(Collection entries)
╔══

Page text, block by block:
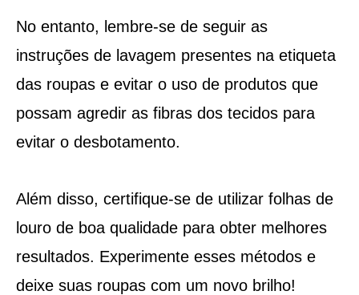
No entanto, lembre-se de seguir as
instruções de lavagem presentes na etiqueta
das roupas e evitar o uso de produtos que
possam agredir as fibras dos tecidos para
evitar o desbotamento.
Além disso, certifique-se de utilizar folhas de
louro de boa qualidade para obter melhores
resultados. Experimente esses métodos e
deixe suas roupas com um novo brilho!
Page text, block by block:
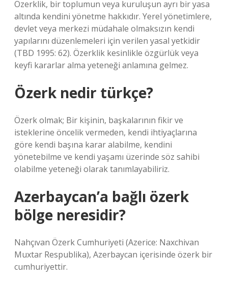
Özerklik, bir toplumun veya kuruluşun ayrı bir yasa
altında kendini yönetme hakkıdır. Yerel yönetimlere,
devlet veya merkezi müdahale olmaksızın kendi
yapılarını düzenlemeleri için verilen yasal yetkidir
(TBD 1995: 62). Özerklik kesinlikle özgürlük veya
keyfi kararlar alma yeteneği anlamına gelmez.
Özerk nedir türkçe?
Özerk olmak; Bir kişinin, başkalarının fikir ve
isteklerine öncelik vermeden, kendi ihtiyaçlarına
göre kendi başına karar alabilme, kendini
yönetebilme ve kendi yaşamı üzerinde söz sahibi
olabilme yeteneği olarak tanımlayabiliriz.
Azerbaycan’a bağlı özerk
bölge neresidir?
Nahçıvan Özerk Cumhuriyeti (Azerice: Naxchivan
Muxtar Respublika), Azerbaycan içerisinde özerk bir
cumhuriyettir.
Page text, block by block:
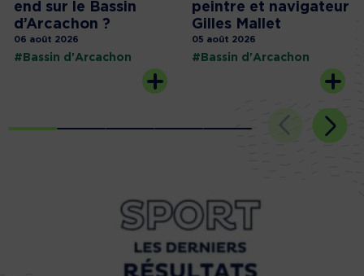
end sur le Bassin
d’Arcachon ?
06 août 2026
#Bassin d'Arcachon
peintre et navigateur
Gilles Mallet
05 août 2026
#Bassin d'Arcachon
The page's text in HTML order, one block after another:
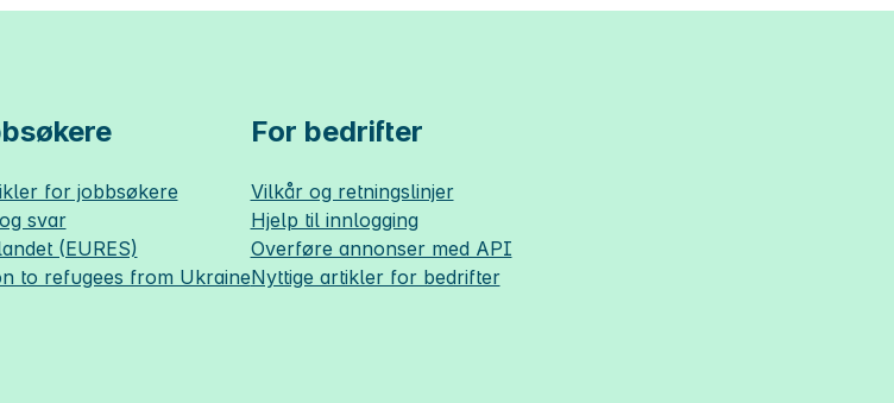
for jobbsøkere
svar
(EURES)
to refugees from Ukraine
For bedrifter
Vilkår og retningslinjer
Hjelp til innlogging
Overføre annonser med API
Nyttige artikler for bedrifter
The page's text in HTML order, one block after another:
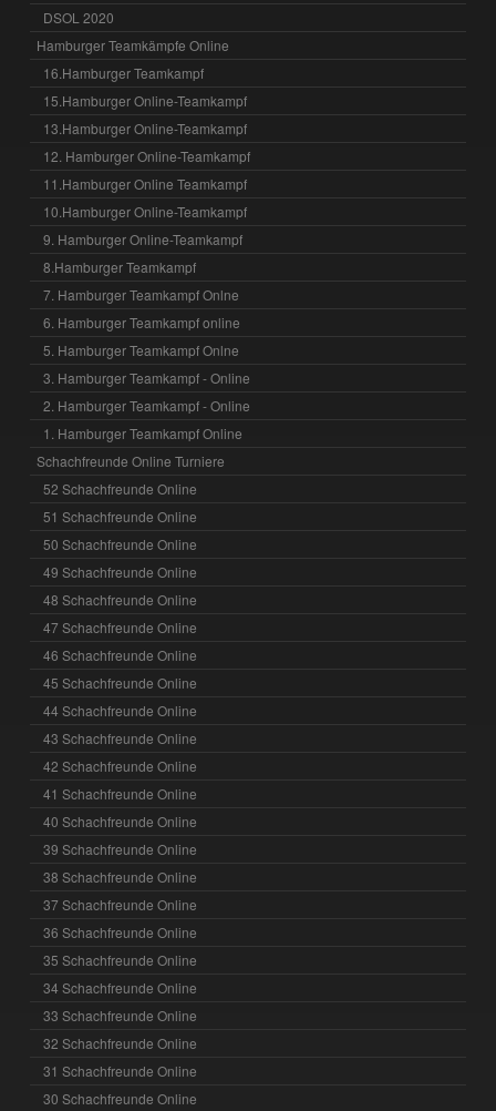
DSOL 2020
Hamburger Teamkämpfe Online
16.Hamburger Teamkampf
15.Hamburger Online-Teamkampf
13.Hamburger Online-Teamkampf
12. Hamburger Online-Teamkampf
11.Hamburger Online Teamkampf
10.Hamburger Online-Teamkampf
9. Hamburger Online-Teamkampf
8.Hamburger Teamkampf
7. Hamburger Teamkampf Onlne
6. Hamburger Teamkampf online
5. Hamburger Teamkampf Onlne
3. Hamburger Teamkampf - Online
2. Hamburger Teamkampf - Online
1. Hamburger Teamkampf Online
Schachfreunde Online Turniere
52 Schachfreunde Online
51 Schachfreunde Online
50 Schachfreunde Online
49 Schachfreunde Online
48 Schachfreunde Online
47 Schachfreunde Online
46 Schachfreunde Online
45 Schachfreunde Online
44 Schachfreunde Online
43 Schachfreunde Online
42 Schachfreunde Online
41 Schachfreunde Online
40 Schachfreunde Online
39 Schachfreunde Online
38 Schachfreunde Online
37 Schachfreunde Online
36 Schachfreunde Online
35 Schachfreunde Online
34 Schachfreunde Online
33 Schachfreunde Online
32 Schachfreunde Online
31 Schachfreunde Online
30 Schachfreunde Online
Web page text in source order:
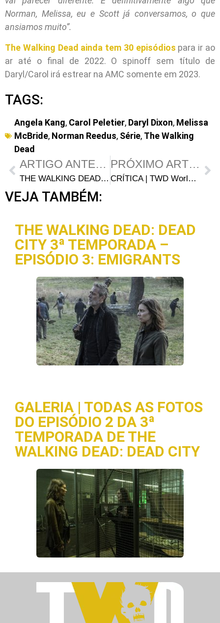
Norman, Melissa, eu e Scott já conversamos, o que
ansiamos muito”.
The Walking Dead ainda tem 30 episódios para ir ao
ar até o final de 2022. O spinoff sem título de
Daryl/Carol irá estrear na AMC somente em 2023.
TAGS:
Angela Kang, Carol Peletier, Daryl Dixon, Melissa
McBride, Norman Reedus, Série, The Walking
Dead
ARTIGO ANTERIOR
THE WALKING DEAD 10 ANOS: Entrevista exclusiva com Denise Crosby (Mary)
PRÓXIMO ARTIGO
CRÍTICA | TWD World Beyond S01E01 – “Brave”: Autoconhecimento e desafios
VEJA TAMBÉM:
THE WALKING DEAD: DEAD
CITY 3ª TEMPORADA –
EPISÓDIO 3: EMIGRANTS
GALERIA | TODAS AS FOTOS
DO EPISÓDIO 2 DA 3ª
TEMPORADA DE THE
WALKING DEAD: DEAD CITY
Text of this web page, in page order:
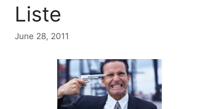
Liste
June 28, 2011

╚══

* Work task
Without copying the pictures, transcribe the entries exactly.

* Reply to the task
Page text, block by block:
No entanto, lembre-se de seguir as
instruções de lavagem presentes na etiqueta
das roupas e evitar o uso de produtos que
possam agredir as fibras dos tecidos para
evitar o desbotamento.
Além disso, certifique-se de utilizar folhas de
louro de boa qualidade para obter melhores
resultados. Experimente esses métodos e
deixe suas roupas com um novo brilho!
Page text, block by block:
Özerklik, bir toplumun veya kuruluşun ayrı bir yasa
altında kendini yönetme hakkıdır. Yerel yönetimlere,
devlet veya merkezi müdahale olmaksızın kendi
yapılarını düzenlemeleri için verilen yasal yetkidir
(TBD 1995: 62). Özerklik kesinlikle özgürlük veya
keyfi kararlar alma yeteneği anlamına gelmez.
Özerk nedir türkçe?
Özerk olmak; Bir kişinin, başkalarının fikir ve
isteklerine öncelik vermeden, kendi ihtiyaçlarına
göre kendi başına karar alabilme, kendini
yönetebilme ve kendi yaşamı üzerinde söz sahibi
olabilme yeteneği olarak tanımlayabiliriz.
Azerbaycan’a bağlı özerk
bölge neresidir?
Nahçıvan Özerk Cumhuriyeti (Azerice: Naxchivan
Muxtar Respublika), Azerbaycan içerisinde özerk bir
cumhuriyettir.
Page text, block by block:
end sur le Bassin
d’Arcachon ?
06 août 2026
#Bassin d'Arcachon
peintre et navigateur
Gilles Mallet
05 août 2026
#Bassin d'Arcachon
The page's text in HTML order, one block after another:
for jobbsøkere
svar
(EURES)
to refugees from Ukraine
For bedrifter
Vilkår og retningslinjer
Hjelp til innlogging
Overføre annonser med API
Nyttige artikler for bedrifter
The page's text in HTML order, one block after another:
DSOL 2020
Hamburger Teamkämpfe Online
16.Hamburger Teamkampf
15.Hamburger Online-Teamkampf
13.Hamburger Online-Teamkampf
12. Hamburger Online-Teamkampf
11.Hamburger Online Teamkampf
10.Hamburger Online-Teamkampf
9. Hamburger Online-Teamkampf
8.Hamburger Teamkampf
7. Hamburger Teamkampf Onlne
6. Hamburger Teamkampf online
5. Hamburger Teamkampf Onlne
3. Hamburger Teamkampf - Online
2. Hamburger Teamkampf - Online
1. Hamburger Teamkampf Online
Schachfreunde Online Turniere
52 Schachfreunde Online
51 Schachfreunde Online
50 Schachfreunde Online
49 Schachfreunde Online
48 Schachfreunde Online
47 Schachfreunde Online
46 Schachfreunde Online
45 Schachfreunde Online
44 Schachfreunde Online
43 Schachfreunde Online
42 Schachfreunde Online
41 Schachfreunde Online
40 Schachfreunde Online
39 Schachfreunde Online
38 Schachfreunde Online
37 Schachfreunde Online
36 Schachfreunde Online
35 Schachfreunde Online
34 Schachfreunde Online
33 Schachfreunde Online
32 Schachfreunde Online
31 Schachfreunde Online
30 Schachfreunde Online
Web page text in source order:
Norman, Melissa, eu e Scott já conversamos, o que
ansiamos muito”.
The Walking Dead ainda tem 30 episódios para ir ao
ar até o final de 2022. O spinoff sem título de
Daryl/Carol irá estrear na AMC somente em 2023.
TAGS:
Angela Kang, Carol Peletier, Daryl Dixon, Melissa
McBride, Norman Reedus, Série, The Walking
Dead
ARTIGO ANTERIOR
THE WALKING DEAD 10 ANOS: Entrevista exclusiva com Denise Crosby (Mary)
PRÓXIMO ARTIGO
CRÍTICA | TWD World Beyond S01E01 – “Brave”: Autoconhecimento e desafios
VEJA TAMBÉM:
THE WALKING DEAD: DEAD
CITY 3ª TEMPORADA –
EPISÓDIO 3: EMIGRANTS
GALERIA | TODAS AS FOTOS
DO EPISÓDIO 2 DA 3ª
TEMPORADA DE THE
WALKING DEAD: DEAD CITY
Text of this web page, in page order:
Liste
June 28, 2011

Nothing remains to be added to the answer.